There are two ways to define a class, either `class.Name()` or `Name = class()`; both work identically, except that the first form will always put the class in the current environment (whether global or module); the second form provides more flexibility about where to store the class. The first form does _name_ the class by setting the `_name` field, which can be useful in identifying the objects of this type later. This session illustrates the usefulness of having named classes, if no `__tostring` method is explicitly defined.

    > class.Fred()
    > a = Fred()
    > = a
    Fred: 00459330
    > Alice = class()
    > b = Alice()
    > = b
    table: 00459AE8
    > Alice._name = 'Alice'
    > = b
    Alice: 00459AE8

So `Alice = class(); Alice._name = 'Alice'` is exactly the same as `class.Alice()`.

This useful notation is borrowed from Hugo Etchegoyen's [classlib](http://lua-users.org/wiki/MultipleInheritanceClasses) which further extends this concept to allow for multiple inheritance.

Penlight provides a number of useful classes; there is `List`, which is a Lua clone of the standard Python list object, and `Set` which represents sets. There are three kinds of _map_ defined: `Map`, `MultiMap` (where a key may have multiple values) and `OrderedMap` (where the order of insertion is remembered.).  There is nothing special about these classes and you may inherit from them.

_Properties_ are a useful object-oriented pattern. We wish to control access to a field, but don't wish to force the user of the class to say `obj:get_field()` etc. This excerpt from `tests/test-class.lua` shows how it is done:


    local MyProps = class(class.properties)
    local setted_a, got_b

    function MyProps:_init ()
        self._a = 1
        self._b = 2
    end

    function MyProps:set_a (v)
        setted_a = true
        self._a = v
    end

    function MyProps:get_b ()
        got_b = true
        return self._b
    end

    local mp = MyProps()

    mp.a = 10

    asserteq(mp.a,10)
    asserteq(mp.b,2)
    asserteq(setted_a and got_b, true)

The convention is that the internal field name is prefixed with an underscore; when reading `mp.a`, first a check for an explicit _getter_ `get_a` and then only look for `_a`. Simularly, writing `mp.a` causes the _setter_ `set_a` to be used.

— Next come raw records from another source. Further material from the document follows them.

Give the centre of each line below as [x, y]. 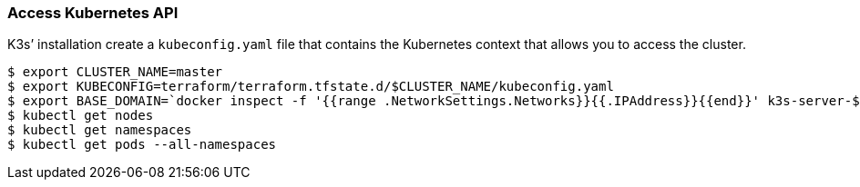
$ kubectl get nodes [81, 116]
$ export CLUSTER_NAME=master [115, 72]
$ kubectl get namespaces [100, 130]
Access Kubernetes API [93, 13]
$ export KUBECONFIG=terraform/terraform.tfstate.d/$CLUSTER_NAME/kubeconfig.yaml [311, 87]
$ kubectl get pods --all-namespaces [142, 145]

This is cool behaviour, but like much Lua metaprogramming, it is not free. Method lookup on such objects goes through `__index` as before, but now `__index` is a function which has to explicitly look up methods in the class, before doing any property indexing, which is not going to be as fast as field lookup. If however, your accessors actually do non-trivial things, then the extra overhead could be worth it.

This is not really intended for _access control_ because external code can write to `mp._a` directly. It is possible to have this kind of control in Lua, but it again comes with run-time costs, and in this case a simple audit of code will reveal any naughty use of 'protected' fields.